Viewpoint: Addition by Subtraction

By Tristen Critchfield Mar 25, 2012

For two straight weeks, Bellator Fighting Championships was forced to cancel its heavyweight tournament finale, and for two straight weeks, it was hard to tell if anyone truly cared.

After reviewing the series of unfortunate events that began when Eric Prindle absorbed the cup check from hell on Nov. 26 and ended when Thiago Santos failed to make weight on Thursday, it is probably for the best that the promotion chose to scrap the fight altogether. Prindle-Santos 1.5 was building to the type of crescendo that would have made it a cult classic, something that fight fans would joyously put on mute and dissect with Mystery Science Theater 3000-like enthusiasm, and that is not a good thing.

Instead, Prindle gets a title shot against Cole Konrad and $100,000 for 84 seconds of painful work. Santos gets a nutritionist and a second chance from his benevolent boss. The fans are robbed of the opportunity to see how the “American Soldier” would fare against “Big Monster” without a fight-altering flagrant foul, but were they really robbed? Bellator 62, like Bellator 61 the week before, went on as planned, and it went well. A quartet of action-packed lightweight tournament bouts highlighted all that is right with the Chicago-based promotion: underrated talent backed by solid matchmaking putting on exciting fights, several with replay-worthy finishes.

Brent Weedman offered an unsolicited astronomy lesson before his fight with J.J. Ambrose. Then he gave a refresher in obscure submission holds by finishing his opponent with the little-utilized Von Flue choke. Olympic judoka Rick Hawn looked like a force to be reckoned with at 155 pounds in knocking out Ricardo Tirloni, while Lloyd Woodard added new meaning to the phrase “fear the beard” when he submitted Patricky Freire with a nasty kimura. The only non-finish of the bracket was a closely contested split-decision win by Thiago Michel Pereira Silva over Rene Nazare.

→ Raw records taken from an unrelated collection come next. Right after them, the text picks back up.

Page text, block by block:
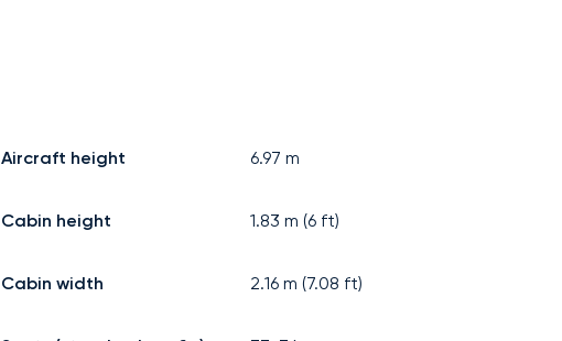
Aircraft height 6.97 m
Cabin height 1.83 m (6 ft)
Cabin width 2.16 m (7.08 ft)
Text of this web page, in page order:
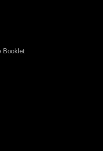
Booklet
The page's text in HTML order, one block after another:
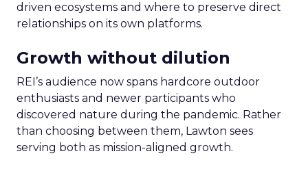
driven ecosystems and where to preserve direct
relationships on its own platforms.
Growth without dilution
REI’s audience now spans hardcore outdoor
enthusiasts and newer participants who
discovered nature during the pandemic. Rather
than choosing between them, Lawton sees
serving both as mission-aligned growth.
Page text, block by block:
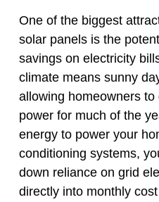
One of the biggest
solar panels is the
savings on electricity
climate means sunny
allowing homeowners
power for much of the
energy to power your
conditioning systems,
down reliance on grid
directly into monthly
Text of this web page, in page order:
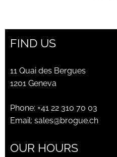
FIND US
11 Quai des Bergues
1201 Geneva
Phone: +41 22 310 70 03
Email: sales@brogue.ch
OUR HOURS
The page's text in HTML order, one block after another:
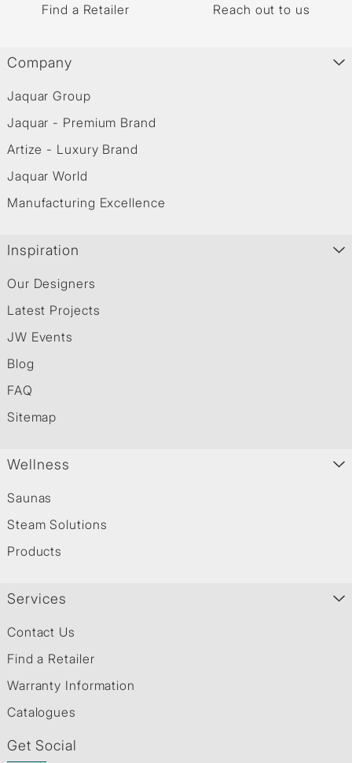
Find a Retailer Reach out to us
Company
Jaquar Group
Jaquar - Premium Brand
Artize - Luxury Brand
Jaquar World
Manufacturing Excellence
Inspiration
Our Designers
Latest Projects
JW Events
Blog
FAQ
Sitemap
Wellness
Saunas
Steam Solutions
Products
Services
Contact Us
Find a Retailer
Warranty Information
Catalogues
Get Social
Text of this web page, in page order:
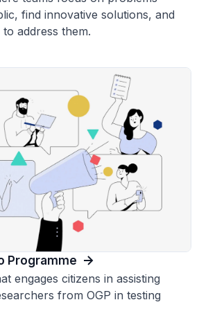
find innovative solutions, and
address them.
Programme
engages citizens in assisting
from OGP in testing
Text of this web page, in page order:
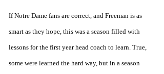
If Notre Dame fans are correct, and Freeman is as
smart as they hope, this was a season filled with
lessons for the first year head coach to learn. True,
some were learned the hard way, but in a season
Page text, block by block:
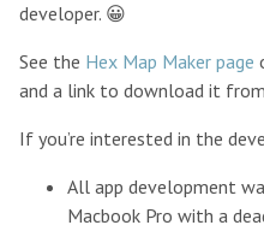
developer. 😀
See the Hex Map Maker page
and a link to download it
If you’re interested in the
All app development
Macbook Pro with a
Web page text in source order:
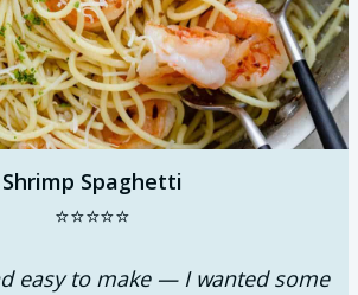
Shrimp Spaghetti
⭐⭐⭐⭐⭐
easy to make — I wanted some
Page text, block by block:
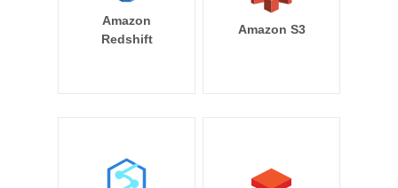
Amazon
Redshift
Amazon S3
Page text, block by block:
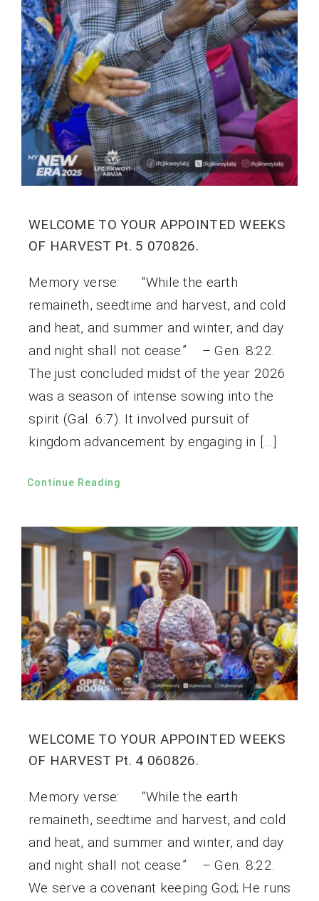
WELCOME TO YOUR APPOINTED WEEKS
OF HARVEST Pt. 5 070826.
Memory verse: “While the earth
remaineth, seedtime and harvest, and cold
and heat, and summer and winter, and day
and night shall not cease.” – Gen. 8:22.
The just concluded midst of the year 2026
was a season of intense sowing into the
spirit (Gal. 6:7). It involved pursuit of
kingdom advancement by engaging in […]
Continue Reading
WELCOME TO YOUR APPOINTED WEEKS
OF HARVEST Pt. 4 060826.
Memory verse: “While the earth
remaineth, seedtime and harvest, and cold
and heat, and summer and winter, and day
and night shall not cease.” – Gen. 8:22.
We serve a covenant keeping God; He runs
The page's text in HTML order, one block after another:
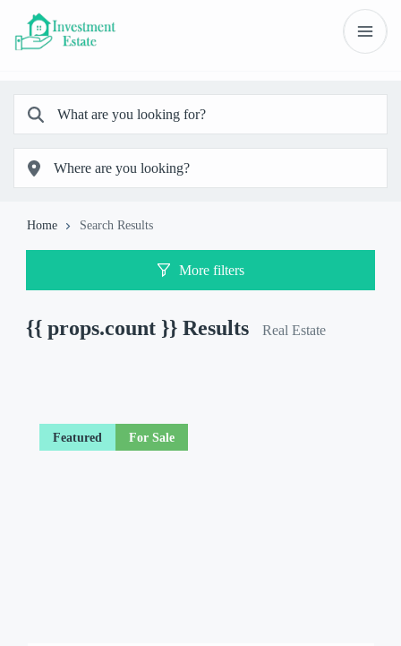
Home Search Results
More filters
{{ props.count }} Results Real Estate
Featured For Sale
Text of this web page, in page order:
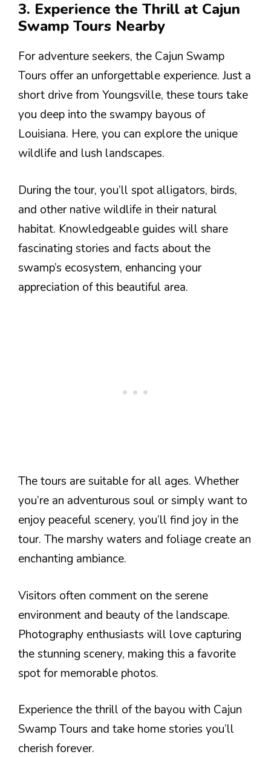
3. Experience the Thrill at Cajun
Swamp Tours Nearby
For adventure seekers, the Cajun Swamp
Tours offer an unforgettable experience. Just a
short drive from Youngsville, these tours take
you deep into the swampy bayous of
Louisiana. Here, you can explore the unique
wildlife and lush landscapes.
During the tour, you’ll spot alligators, birds,
and other native wildlife in their natural
habitat. Knowledgeable guides will share
fascinating stories and facts about the
swamp’s ecosystem, enhancing your
appreciation of this beautiful area.
The tours are suitable for all ages. Whether
you’re an adventurous soul or simply want to
enjoy peaceful scenery, you’ll find joy in the
tour. The marshy waters and foliage create an
enchanting ambiance.
Visitors often comment on the serene
environment and beauty of the landscape.
Photography enthusiasts will love capturing
the stunning scenery, making this a favorite
spot for memorable photos.
Experience the thrill of the bayou with Cajun
Swamp Tours and take home stories you’ll
cherish forever.
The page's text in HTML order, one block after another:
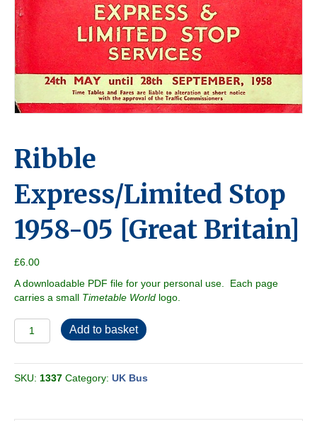
Ribble
Express/Limited Stop
1958-05 [Great Britain]
£6.00
A downloadable PDF file for your personal use. Each page
carries a small Timetable World logo.
Ribble
Express/Limited
1958-
05
Add to basket
SKU: 1337 Category: UK Bus
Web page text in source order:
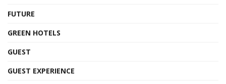
FUTURE
GREEN HOTELS
GUEST
GUEST EXPERIENCE
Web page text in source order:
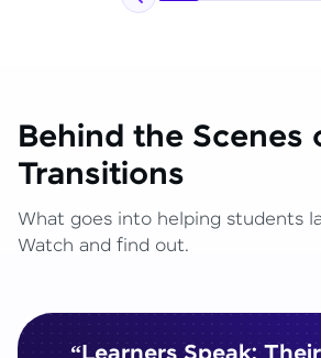
Behind the Scenes
Transitions
What goes into helping students
Watch and find out.
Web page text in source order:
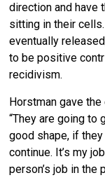
direction and have
sitting in their
eventually
to be positive
recidivism.
Horstman gave
“They are going to
good shape, if they
continue. It’s my
person’s job in the
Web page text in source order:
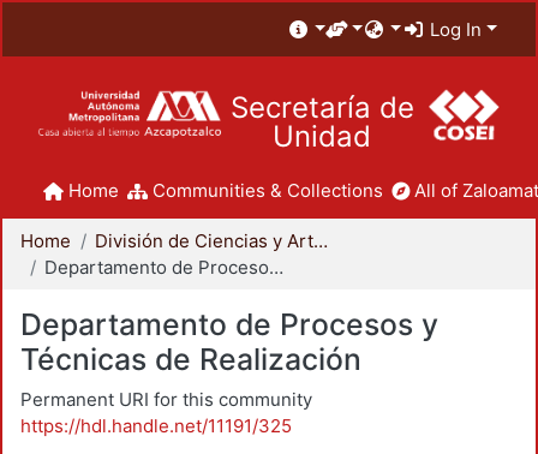
Log In
Secretaría de
Unidad
Home Communities & Collections All of
Home
División de Ciencias y Artes para el Diseño
Departamento de Procesos y Técnicas de Realización
Departamento de Procesos y
Técnicas de Realización
Permanent URI for this community
https://hdl.handle.net/11191/325
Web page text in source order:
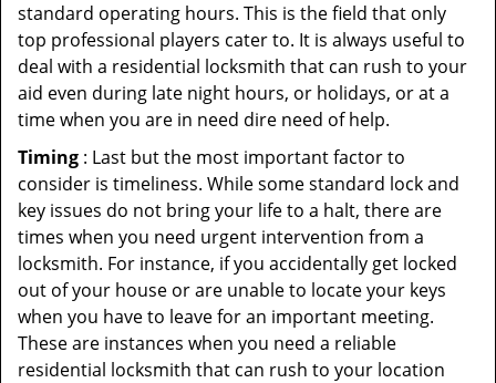
standard operating hours. This is the field that only
top professional players cater to. It is always useful to
deal with a residential locksmith that can rush to your
aid even during late night hours, or holidays, or at a
time when you are in need dire need of help.
Timing : Last but the most important factor to
consider is timeliness. While some standard lock and
key issues do not bring your life to a halt, there are
times when you need urgent intervention from a
locksmith. For instance, if you accidentally get locked
out of your house or are unable to locate your keys
when you have to leave for an important meeting.
These are instances when you need a reliable
residential locksmith that can rush to your location
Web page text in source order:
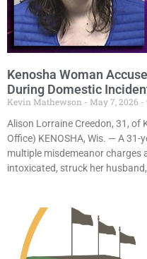
Kenosha Woman
During Domestic
Kevin Mathewson May 7, 2026
Alison Lorraine Creedon, 31, of
Office) KENOSHA, Wis. — A
multiple misdemeanor charges
intoxicated, struck her husband,
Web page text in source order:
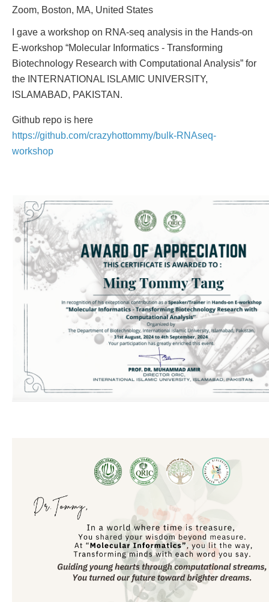
Zoom, Boston, MA, United States
I gave a workshop on RNA-seq analysis in the Hands-on
E-workshop “Molecular Informatics - Transforming
Biotechnology Research with Computational Analysis” for
the INTERNATIONAL ISLAMIC UNIVERSITY,
ISLAMABAD, PAKISTAN.
Github repo is here
https://github.com/crazyhottommy/bulk-RNAseq-
workshop
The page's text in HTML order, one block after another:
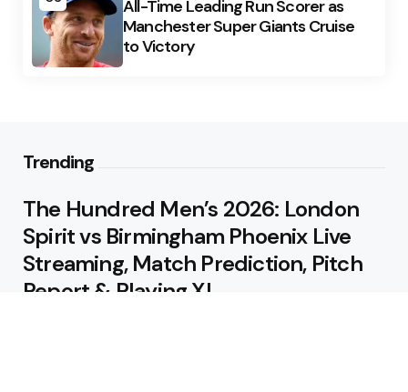
All-Time Leading Run Scorer as
Manchester Super Giants Cruise
to Victory
Trending
The Hundred Men’s 2026: London
Spirit vs Birmingham Phoenix Live
Streaming, Match Prediction, Pitch
Report & Playing XI
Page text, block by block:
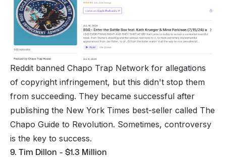
Reddit banned Chapo Trap Network for allegations
of copyright infringement, but this didn't stop them
from succeeding. They became successful after
publishing the New York Times best-seller called The
Chapo Guide to Revolution. Sometimes, controversy
is the key to success.
9. Tim Dillon - $1.3 Million
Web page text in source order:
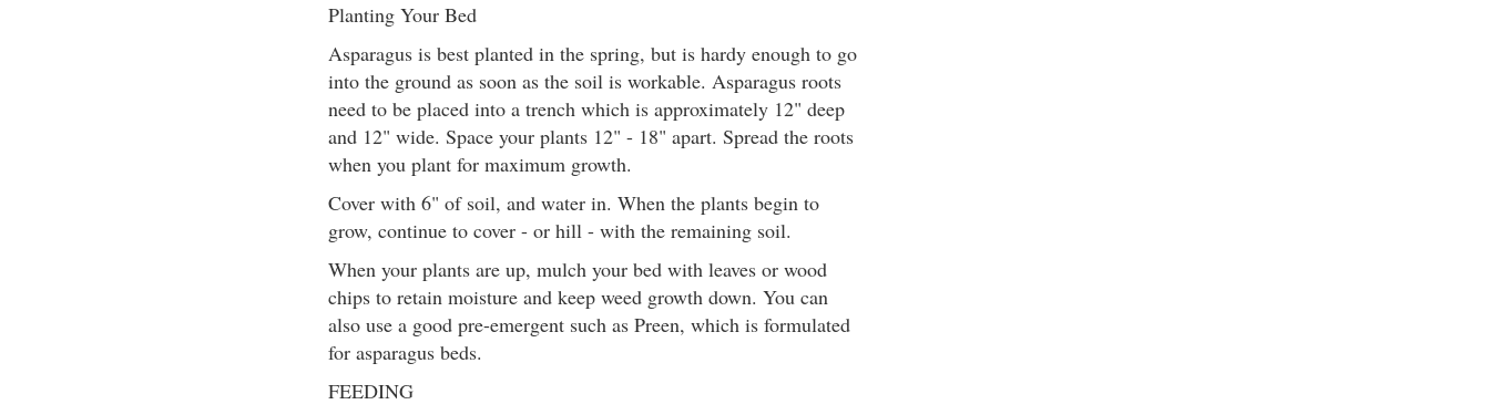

Through it all, nobody really missed the heavyweights. Outside of Santos and his management team, there was no clamoring for yet another reschedule of the final.

The reality is that Bellator is strongest from the bottom up, so it might be time for Bjorn Rebney to take a page from World Extreme Cagefighting’s book and consolidate his company; if not now, at least start moving in that direction to be ready when Bellator moves to Spike TV in 2013.

When the WEC elected to dissolve its light heavyweight and middleweight divisions -- and later, welterweight -- it was under the ownership of Zuffa LLC, meaning that any top-tier talent from those weight classes could move directly to the UFC. If Bellator were to make such a move, it would lose any such fighters altogether.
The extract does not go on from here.